Correlation tests were used to evaluate possible associations between different paleodrainage properties. Specifically, tests between total paleodrainage area with contemporary land area encompassed by each paleodrainage and the number of contemporary basins encompassed by each paleodrainage, as well as the area of the continental shelf of each paleodrainage exposed during sea level change, was performed using the corr function on R (R Core Team, 2017R Core Team. R: A language and environment for statistical computing. R Foundation for Statistical Computing, Vienna, Austria. URL https://www.R-project.org/. 2017.
https://www.R-project.org/... ).

Results

We inferred 145 paleodrainages along the Brazilian coast (Fig. 3), many of which may have provided temporary past connections among 1,034 contemporary river basins that are currently isolated from each other, as well as small basins formed by a single stream.

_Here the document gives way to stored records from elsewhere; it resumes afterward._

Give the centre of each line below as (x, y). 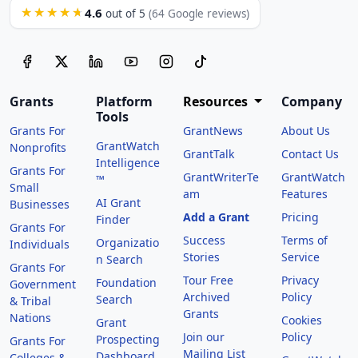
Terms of (304, 241)
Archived (206, 297)
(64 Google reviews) (199, 14)
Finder (113, 220)
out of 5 (125, 14)
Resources (217, 102)
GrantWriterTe (221, 177)
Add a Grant (216, 217)
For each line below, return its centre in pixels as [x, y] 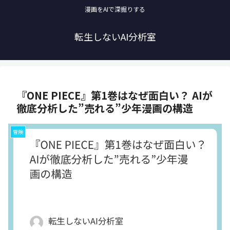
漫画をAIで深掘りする [115, 9]
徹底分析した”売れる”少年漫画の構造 [105, 108]
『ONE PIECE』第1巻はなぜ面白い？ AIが [114, 95]
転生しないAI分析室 [115, 37]
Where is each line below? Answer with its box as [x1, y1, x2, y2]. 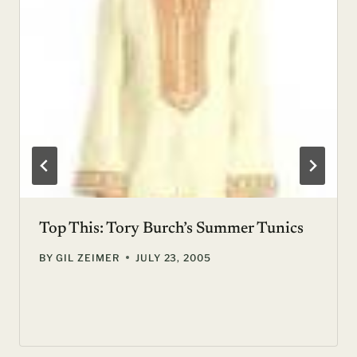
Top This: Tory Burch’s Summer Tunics [39, 220, 304, 237]
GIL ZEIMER [56, 251, 120, 264]
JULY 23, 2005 [135, 251, 212, 264]
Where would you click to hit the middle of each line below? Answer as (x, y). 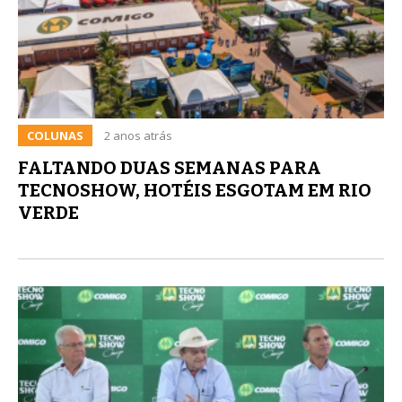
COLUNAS (55, 135)
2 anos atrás (138, 135)
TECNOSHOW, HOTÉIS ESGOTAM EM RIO (195, 190)
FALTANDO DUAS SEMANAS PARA (170, 167)
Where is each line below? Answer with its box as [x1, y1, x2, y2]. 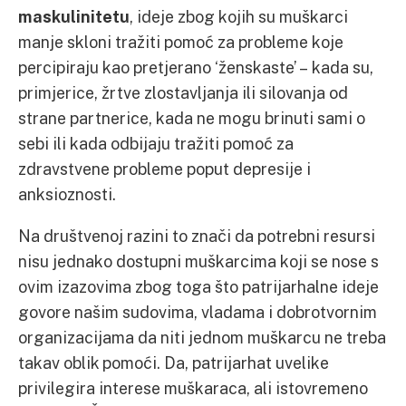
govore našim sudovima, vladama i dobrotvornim [18, 302, 377, 322]
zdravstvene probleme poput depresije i [18, 159, 311, 179]
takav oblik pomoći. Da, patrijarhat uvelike [18, 353, 329, 372]
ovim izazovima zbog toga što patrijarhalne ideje [18, 276, 379, 296]
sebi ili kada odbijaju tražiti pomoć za [18, 133, 294, 153]
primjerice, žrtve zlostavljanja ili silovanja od [18, 82, 348, 102]
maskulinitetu [18, 6, 130, 26]
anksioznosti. [18, 184, 116, 204]
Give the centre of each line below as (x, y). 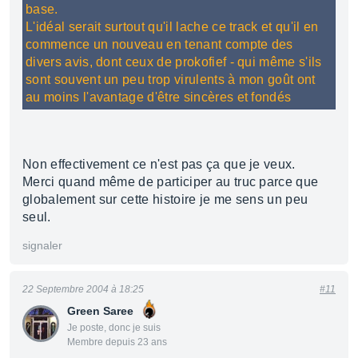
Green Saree (100, 311)
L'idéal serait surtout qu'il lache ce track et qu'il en (172, 27)
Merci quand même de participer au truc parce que (171, 182)
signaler (42, 245)
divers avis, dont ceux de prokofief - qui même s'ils (174, 62)
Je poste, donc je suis (114, 328)
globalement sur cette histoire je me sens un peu (165, 199)
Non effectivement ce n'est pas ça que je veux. (159, 164)
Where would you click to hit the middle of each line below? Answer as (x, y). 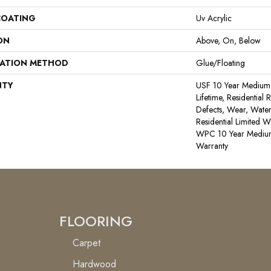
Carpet (87, 243)
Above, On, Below (228, 41)
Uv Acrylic (214, 18)
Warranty (212, 146)
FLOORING (96, 221)
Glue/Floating (220, 63)
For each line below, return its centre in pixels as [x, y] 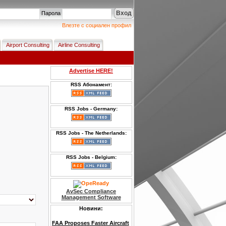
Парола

Each paleodrainage is associated with an average of 13 contemporary river basins; however, there was a wide variance in this number across paleodrainages (standard deviation, SD ± 17; Tab. 1). For example, the paleodrainage that encompassed the most contemporary river basins is the one associated with Laguna dos Patos in southern Brazil, with 166 river basins. This large number of current basins inferred for the Laguna dos Patos paleodrainage reflects in part that the lagoon area was modelled as part of the ocean in the reconstruction. Other paleodrainages also contain a large number of contemporary river basins, which cannot be ascribed to methodological assumptions. This includes Paranaguá estuary and one encompassing the Mearim River basin, each with 55 and 51 contemporary river basins, respectively. In contrast, there were seven paleodrainages that contain a single contemporary river basin. These paleodrainages are represented by a series of small river basins (in the past and present; Tab. 1) and restricted to the northeast, occurring primarily in the Northeastern Mata Atlantica freshwater ecoregion.

Fig. 3
Map of the 145 palaeodrainages inferred for a sea level retreat of -125 m during glacial periods of the Pleistocene; the black line marks the current coastline of Brazil. Both the area that includes the contemporary exposed land area, as well as the area of the continental shelf exposed when sea levels dropped (marked with stippling) is shown for each paleodrainage, with each paleodrainage shown in a different colour. Numbers along the coast indicate the paleodrainage ID on .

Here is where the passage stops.